The news about The Great British Bake Off leaving the Beeb is causing a bit of a fuss. There are a number of possibilities as to why the show is moving home that all seem pretty plausible but I'm under no doubt: the eggs, flour, sugar and cream of Bake Off just got more expensive.
Interesting that people are so upset about it. After a summer of success (continuing with our brilliant Paralympians) in Rio, the uncertainty of Brexit and more and more iconic British brands being bought by foreign businesses, including Cadbury and Land Rover, perhaps the public feel this is another national treasure 'lost' from the Empire.
Or is it about timing? It was only a few weeks ago that the government announced the extension of the TV licence to anyone watching television regardless of if they accessed it using a TV set. We ask people to pay more and then we see the BBC unwilling to spend that additional cash to secure the best programming. All of this happening whilst Bake Off is all over our screens with promos for series seven? Well, the PR experts will say this deal was rather well timed.
Lest we forget, though, we live in the modern world. Bake Off commanded the largest TV audience of the year last year. In 2014 Sky bought a 70 per cent stake in Love Productions which developed and produces the show. 2017 will likely coincide nicely with any earn-out agreements that would no doubt have a significant influence in these negotiations. Channel 4 apparently offered more money but I'd expect the business team at Channel 4 also put together an attractive story around sweating the Bake Off asset in ways that only a commercial broadcaster can do.

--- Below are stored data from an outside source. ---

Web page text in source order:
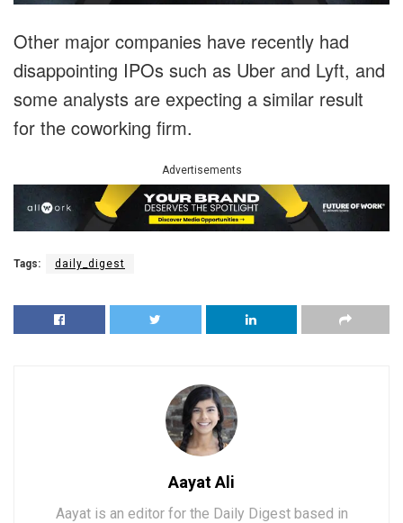
Other major companies have recently had
disappointing IPOs such as Uber and Lyft, and
some analysts are expecting a similar result
for the coworking firm.
Advertisements
Tags: daily_digest
Aayat Ali
Aayat is an editor for the Daily Digest based in

So a coup for the team at Channel 4. Success, however, will be judged on whether it keeps the large audience when it takes the show on next year. I imagine there's lots of talk behind closed doors about whether it keeps the format of the show as is and whether it retains the show's talent who apparently only found out about the deal hours before it was publicly announced. If that’s true, I'd quite like to be Mary Berry's agent this week.
Changing things up will be handing the public an easy excuse to shun the show whilst keeping it the same could be interpreted as not doing enough. Bake Off is loved for its gentleness and quaintness – it's very different to the Big Brother/Gypsy Weddings of the Channel 4 history books. It'll be a tough call given what's happened with the heavily publicised and shaky relaunch of Top Gear.
I hope the move means a new, bigger platform for the Bake Off brand and that Channel 4 do for it what it has done for the Paralympics: bringing a fresh outlook and new energy that keeps people engaged. For the BBC this looks like a classic no-win situation. Lose Bake Off and be criticised for how it spends its money. Keep Bake Off by paying through the nose and be criticised for how it spends its money.
We'll see how this one comes out of the oven. As for the important stuff? My money's on Selasi for the win.
Rick Hirst is chief executive of Carat.